A defensive shot is pure foolishness in baseball, it’s booed and jeered in kilikiti but it has merit in cricket. Even the most attacking players have a balance between attack and defence. But pure defence is only occasionally called for. Different game states call for different mindsets from the batsmen. But not just the batsmen. The bowlers and captains also have to make decisions about how attacking/defensively they play.
A out-swing bowler is most likely to get wickets if they bowl half volleys. The only problem with this is that they are also likely to get hit for four if they do that. There are times when they are prepared to roll the dice and try, but it’s risky. So they weigh risk and reward, and tend to only bowl half volleys occasionally (or at least they intend not to bowl them). Likewise a spin bowler is more likely to take wickets with a slow, flighted delivery, that's full enough to bring a batsman forward, but short enough to turn. However if he bowls that ball too often the batsman is likely to step out of his crease and deposit him over the straight boundary. Accordingly the spin bowler mixes up their flight, pace and line (and sometimes spin direction) to keep the batsman tied down.
A captain has a lot of options when it comes to setting a field, even within the ODI rules about field placement. There are 16 main zones where a batsman scores runs, and 9 fielders. Accordingly the art to setting a defensive field is often damage limitation. However a good captain and bowler will work together to make sure the easiest runs have an element of danger to them. For example, a captain will set a deep point to an off-spinner, and leave a gap for a batsman to score a single there. However to do that requires hitting against the spin, and if the ball bounces a little more, or turns a little more, there’s a chance that playing the ball out to that man will result in an edge.
Likewise a popular tactic is for a left arm spinner to come round the wicket and bowl on leg stump, with a field set in close on the off side, and (other than one player) deep on the leg side. A batsman can score a single off most deliveries without much risk, but to try and score more is a significant risk. And if he misjudges slightly he is at risk of creating a run out, where the man at (normally) shortish mid-wicket can field the ball and throw down the stumps. That has become a position for some of the best fielders in world cricket. Previously the likes of Ponting, Rhodes and Harris fielded at backward point, now Guptill, Gibbs and Warner can often be seen in at shortish mid-wicket.

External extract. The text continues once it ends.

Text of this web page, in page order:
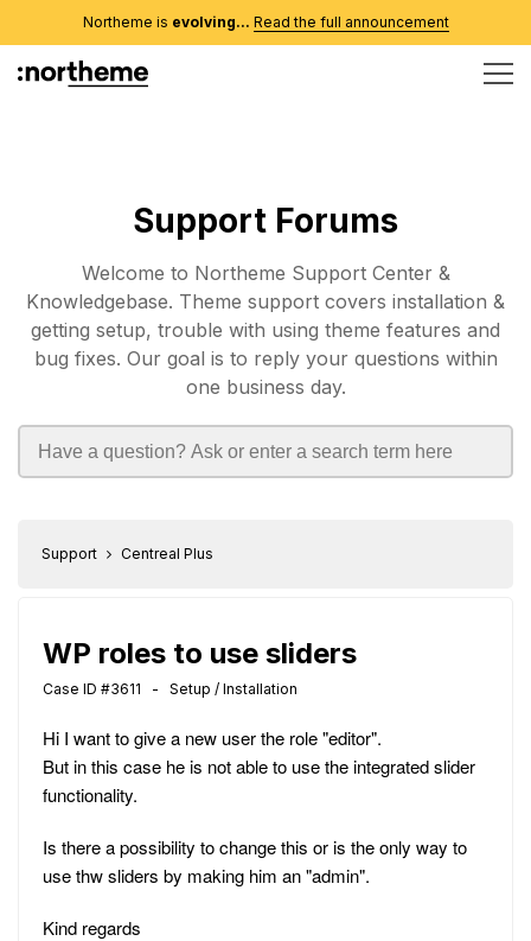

This balance, and battle of wits between batsman and fielders is most on display during the middle overs of an ODI. There are what Gary Naylor of 99.94 and testmatchsofa brilliantly described as “agreed singles” where both teams are happy with a single off a delivery, and these can be frustrating, but not if you watch what the bowler is trying to do. A bowler like Andrew Symonds or Chris Harris would often leave mid off back, apparently gifting the batsman an easy single, but then they would back themselves to save any ball hit there. When watching this period I ask myself what the plan is to try and get a wicket without taking a risk. What is the shot that the captain is letting the batsman have, and what’s the risk for him in that? These are the questions that make the middle overs enjoyable.
Sure there are less fours, sixes and wickets. However there is still the battle of wits. I’m not sure what the attraction is in watching big hit after big hit. I prefer the balance between the mental and physical battle that only cricket really provides. And, for me, there’s nowhere better for that than the “boring middle overs.”